## Assignment
What you return should match the entries below exactly, only without the images.

## Source information
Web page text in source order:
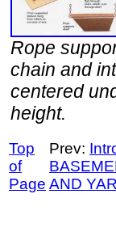
Rope
chain and
centered
height.
Top
of
Page
Prev:
AND
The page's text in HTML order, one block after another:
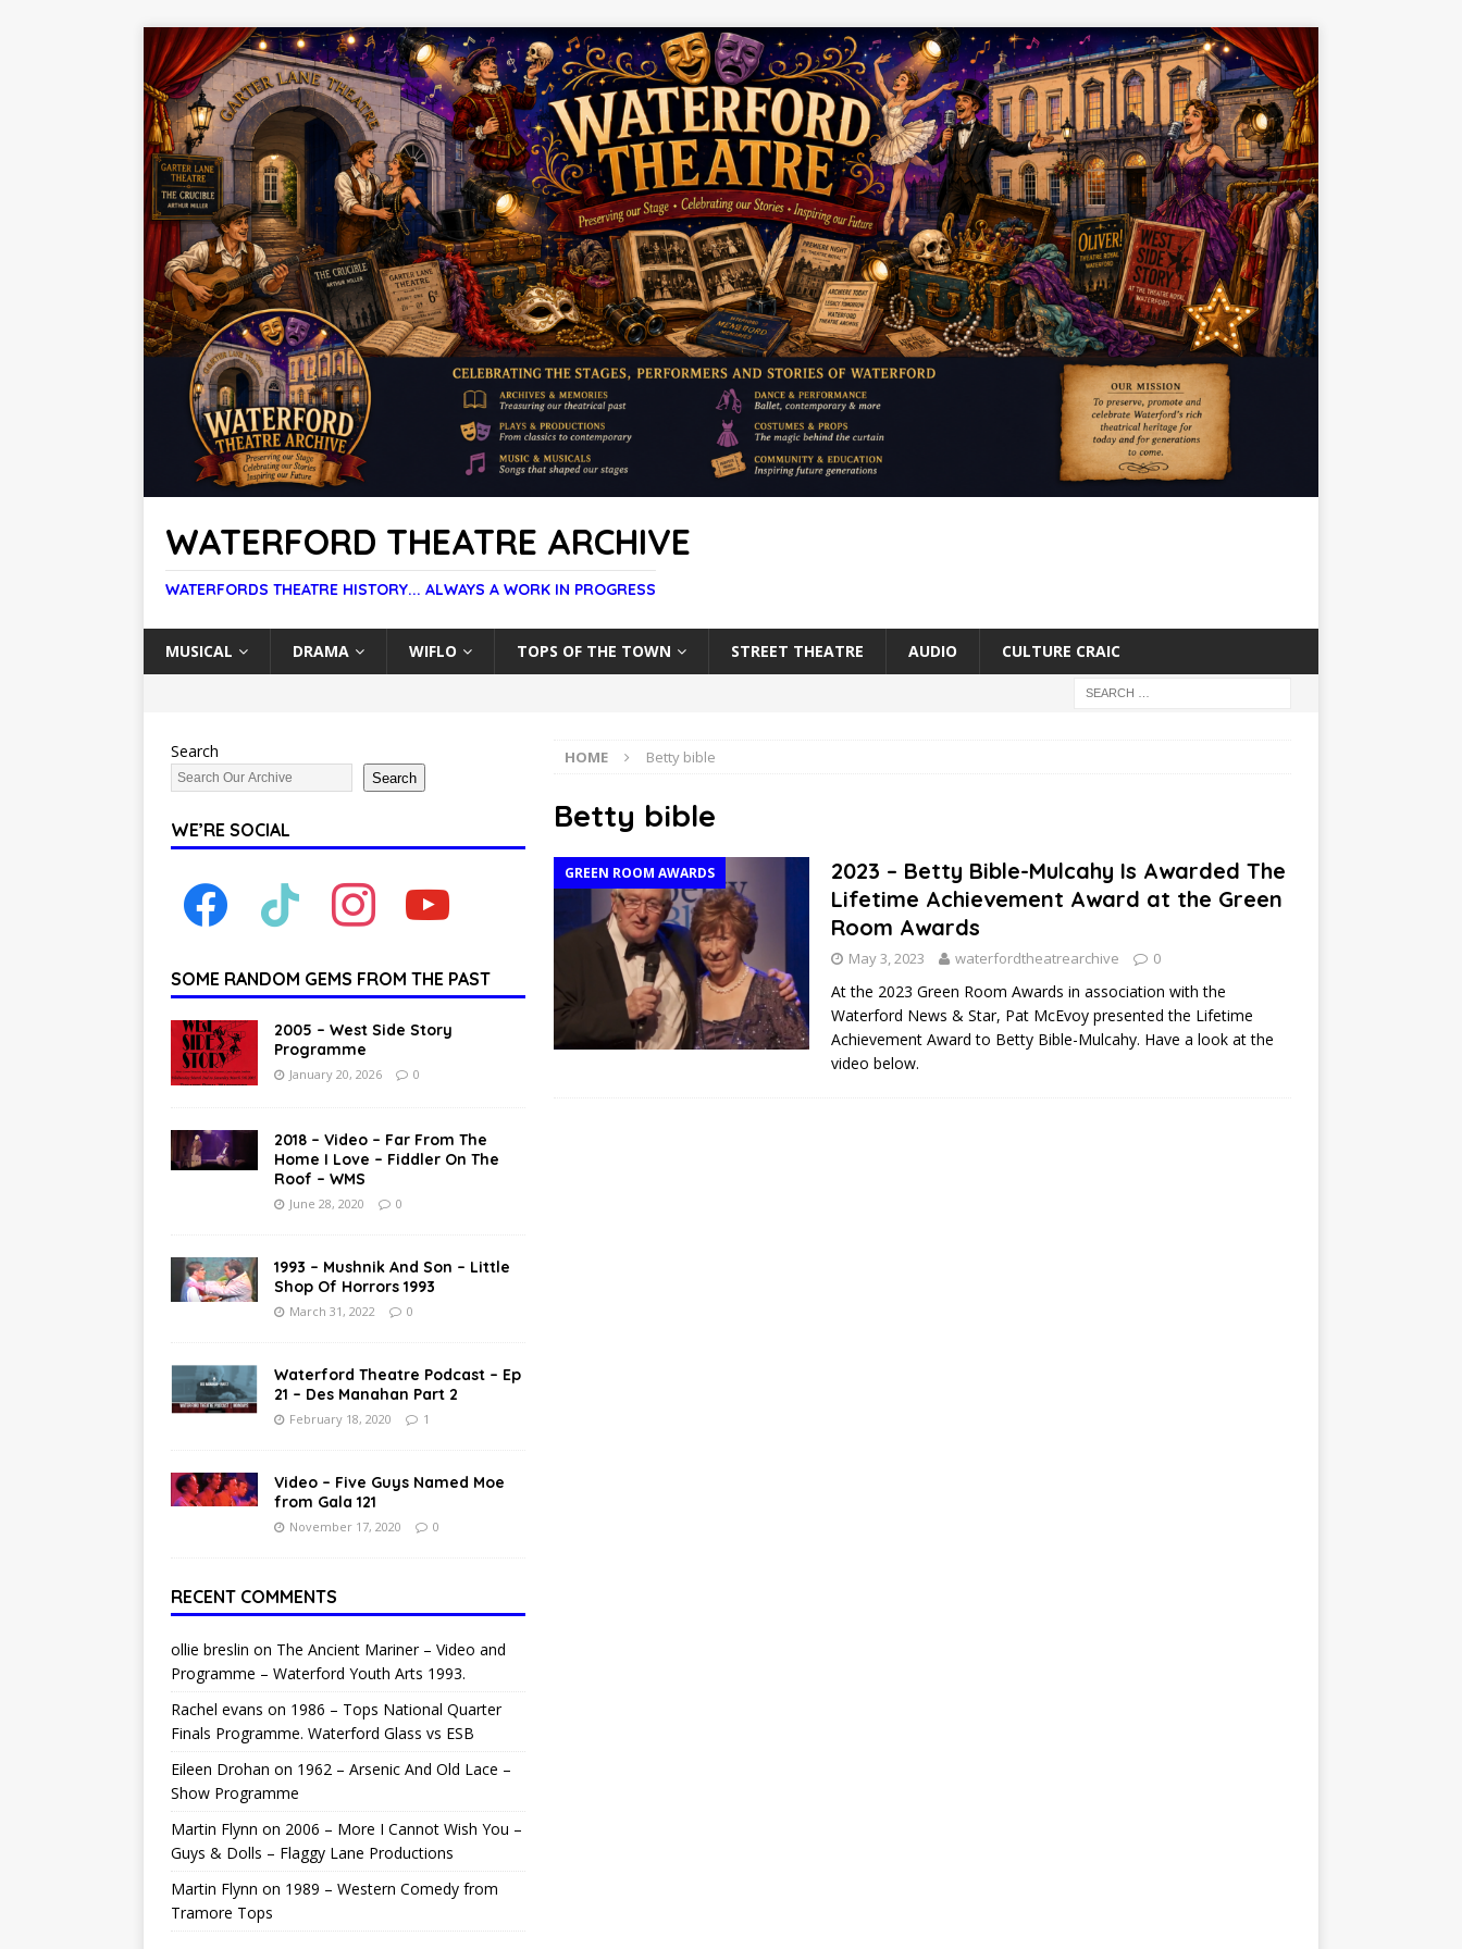
WATERFORD THEATRE ARCHIVE
WATERFORDS THEATRE HISTORY... ALWAYS A WORK IN PROGRESS
MUSICAL DRAMA WIFLO TOPS OF THE TOWN STREET THEATRE AUDIO CULTURE CRAIC
HOME Betty bible
Betty bible
GREEN ROOM AWARDS
2023 – Betty Bible-Mulcahy Is Awarded The
Lifetime Achievement Award at the Green
Room Awards
May 3, 2023 waterfordtheatrearchive 0
At the 2023 Green Room Awards in association with the
Waterford News & Star, Pat McEvoy presented the Lifetime
Achievement Award to Betty Bible-Mulcahy. Have a look at the
video below.
Search
Search
WE’RE SOCIAL
SOME RANDOM GEMS FROM THE PAST
2005 – West Side Story
Programme
January 20, 2026 0
2018 – Video – Far From The
Home I Love – Fiddler On The
Roof – WMS
June 28, 2020 0
1993 – Mushnik And Son – Little
Shop Of Horrors 1993
March 31, 2022 0
Waterford Theatre Podcast – Ep
21 – Des Manahan Part 2
February 18, 2020 1
Video – Five Guys Named Moe
from Gala 121
November 17, 2020 0
RECENT COMMENTS
ollie breslin on The Ancient Mariner – Video and
Programme – Waterford Youth Arts 1993.
Rachel evans on 1986 – Tops National Quarter
Finals Programme. Waterford Glass vs ESB
Eileen Drohan on 1962 – Arsenic And Old Lace –
Show Programme
Martin Flynn on 2006 – More I Cannot Wish You –
Guys & Dolls – Flaggy Lane Productions
Martin Flynn on 1989 – Western Comedy from
Tramore Tops
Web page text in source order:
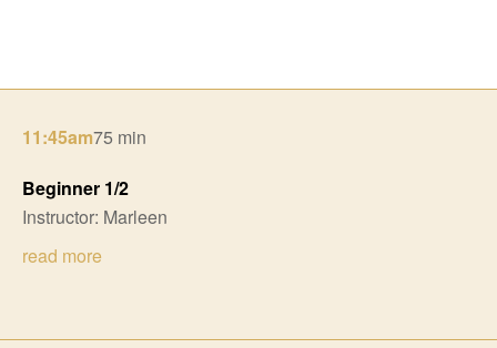
11:45am75 min
Beginner 1/2
Instructor: Marleen
read more
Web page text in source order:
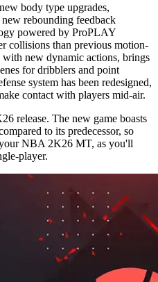
body type upgrades,
rebounding feedback
powered by ProPLAY
collisions than previous motion-
new dynamic actions, brings
for dribblers and point
system has been redesigned,
contact with players mid-air.
release. The new game boasts
to its predecessor, so
NBA 2K26 MT, as you'll
player.
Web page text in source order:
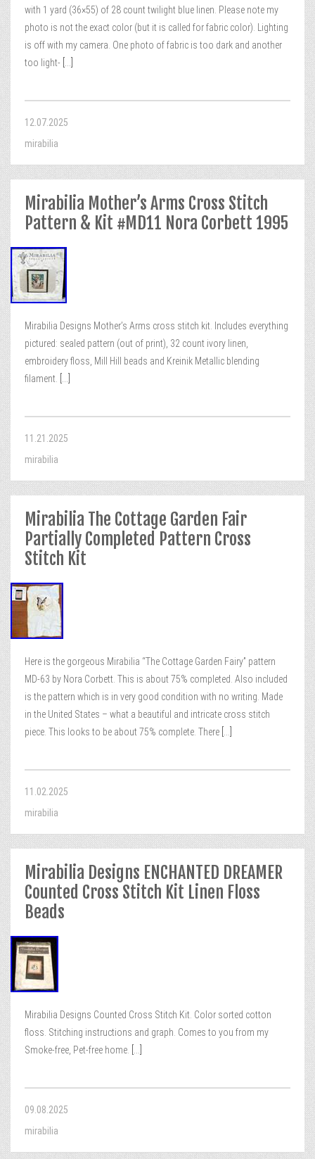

## Your response
Web page text in source order:
Rope
chain and
centered
height.
Top
of
Page
Prev:
AND
The page's text in HTML order, one block after another:
WATERFORD THEATRE ARCHIVE
WATERFORDS THEATRE HISTORY... ALWAYS A WORK IN PROGRESS
MUSICAL DRAMA WIFLO TOPS OF THE TOWN STREET THEATRE AUDIO CULTURE CRAIC
HOME Betty bible
Betty bible
GREEN ROOM AWARDS
2023 – Betty Bible-Mulcahy Is Awarded The
Lifetime Achievement Award at the Green
Room Awards
May 3, 2023 waterfordtheatrearchive 0
At the 2023 Green Room Awards in association with the
Waterford News & Star, Pat McEvoy presented the Lifetime
Achievement Award to Betty Bible-Mulcahy. Have a look at the
video below.
Search
Search
WE’RE SOCIAL
SOME RANDOM GEMS FROM THE PAST
2005 – West Side Story
Programme
January 20, 2026 0
2018 – Video – Far From The
Home I Love – Fiddler On The
Roof – WMS
June 28, 2020 0
1993 – Mushnik And Son – Little
Shop Of Horrors 1993
March 31, 2022 0
Waterford Theatre Podcast – Ep
21 – Des Manahan Part 2
February 18, 2020 1
Video – Five Guys Named Moe
from Gala 121
November 17, 2020 0
RECENT COMMENTS
ollie breslin on The Ancient Mariner – Video and
Programme – Waterford Youth Arts 1993.
Rachel evans on 1986 – Tops National Quarter
Finals Programme. Waterford Glass vs ESB
Eileen Drohan on 1962 – Arsenic And Old Lace –
Show Programme
Martin Flynn on 2006 – More I Cannot Wish You –
Guys & Dolls – Flaggy Lane Productions
Martin Flynn on 1989 – Western Comedy from
Tramore Tops
Web page text in source order:
11:45am75 min
Beginner 1/2
Instructor: Marleen
read more
Web page text in source order:
body type upgrades,
rebounding feedback
powered by ProPLAY
collisions than previous motion-
new dynamic actions, brings
for dribblers and point
system has been redesigned,
contact with players mid-air.
release. The new game boasts
to its predecessor, so
NBA 2K26 MT, as you'll
player.
Web page text in source order:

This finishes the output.